Kozalak, sana “kaybettim şarkımı çalan yok” adlı şarkıyı armağan ediyorum
kozi, sabah kahvaltısında dometis reçeli ye çucum iyi gelir kalbine, damarlarına, tansiyonuna…
Bir dertlendim ki sabah sabah, kozalak ne yaptın
bu şarkılar keyfimize kafidir.meşru dairedeki alemin içinde binlerce şevval olduuna kaniim.diyom ki; eğer mazi yane geçmiş zamanın hadisatını sinema ile hali hazırda gösterildiği gibi,istikbaldeki ahval dahi,mesela elli sene sonraki halleri bir sinema filmi ile gösterilse idi,ehl-i sefahat şimdi güldüklerine yüzbinlerce nefrin ve nefret edip ağlayacaklardı.
Hayat ya doğrudan, ya da dolaylı olarak ebediyete dönüktür… İnsan sonsuzu arayan, sonsuz saadete ulaşmayı hedefleyen varlıktır.Bu yüzden dünyevi lezzetler insana az gelir… Hep daha fazlasını ister… Daha fazlasına ulaşmak için çırpınırken yerleşik kuralların dışına çıkar.ama aşkın akıbeti de insanı pişman eder…ancak, bazı olgular sonuçları itibariyle acıtsalar da, vaktiyle verdikleri mutluluğu yok etmezler. İşte o zaman, acıyla bitebilecek sevgilere ulaşmanın erdemi çeşitli kuşkular ve korkular yüzünden hiç sevmemekten, sevememekten çok daha iyi değil mi ???

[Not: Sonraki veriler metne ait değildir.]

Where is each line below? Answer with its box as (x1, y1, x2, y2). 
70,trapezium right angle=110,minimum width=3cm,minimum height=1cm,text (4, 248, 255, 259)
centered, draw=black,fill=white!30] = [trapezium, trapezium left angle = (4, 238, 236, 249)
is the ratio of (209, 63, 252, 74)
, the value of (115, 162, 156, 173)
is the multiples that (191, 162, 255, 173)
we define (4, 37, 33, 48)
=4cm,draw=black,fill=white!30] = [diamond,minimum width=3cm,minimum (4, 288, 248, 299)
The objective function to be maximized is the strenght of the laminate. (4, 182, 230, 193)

mozilla kullanmakla olmuyor,yorumlar okunmuyor:(
kelebek, yorumundaki son paragraf var ya, işte o 10 numara,
ilk ikisi fasa fiso diyosun
yok onlarda (da ayrı) perfetto, ama son paragraf mega
kop, havaya sokma adamı
dediğim sahici…
hayat gerçekten enteresan.kanserli hastalar üzerinde bir araştırma yapılıyor. sayısını hatırlayamıyorum. son aşamasına gelmiş ve acılardan duramayan insanlara diorlar ki sizlere bir kutu hap veriyoruz. sabaha tüm acılardan kurtulmuş olacaksınız.elbette verdikleri ilaç vitamin. ama hastalar bilmiyor. o koşullar altında bile en ağır durumda olan hastalar bile ilaca dokunmayıp yaşamayı tercih ediyor. kutuya dokunan kimse olmamış.yaşamak kavramı enteresan..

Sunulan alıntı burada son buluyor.